▸ **How to complete this task**
The reply should contain only the lines from the start of the records through the line with "population = get_exposure_layer(layers)", reproduced verbatim and without pictures.

[Data extracted from a collection]
::::::::::

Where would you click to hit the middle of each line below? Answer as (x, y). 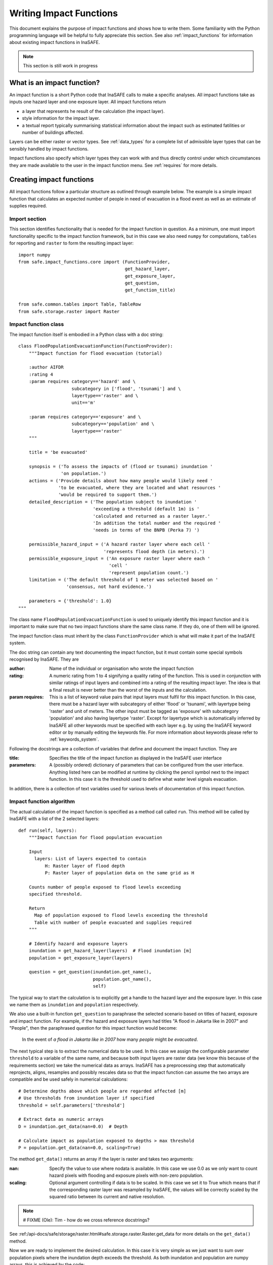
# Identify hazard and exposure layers (78, 943)
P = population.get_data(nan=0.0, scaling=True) (80, 1148)
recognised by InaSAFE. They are (44, 659)
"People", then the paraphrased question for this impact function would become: (93, 1028)
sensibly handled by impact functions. (49, 149)
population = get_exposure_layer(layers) (81, 958)
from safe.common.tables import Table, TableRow (80, 304)
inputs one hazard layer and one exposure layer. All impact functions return (88, 102)

::::::::::

▸ **Answer box**
Where would you click to hit the middle of each line below? Answer as (x, y). 
# Identify hazard and exposure layers (78, 943)
P = population.get_data(nan=0.0, scaling=True) (80, 1148)
recognised by InaSAFE. They are (44, 659)
"People", then the paraphrased question for this impact function would become: (93, 1028)
sensibly handled by impact functions. (49, 149)
population = get_exposure_layer(layers) (81, 958)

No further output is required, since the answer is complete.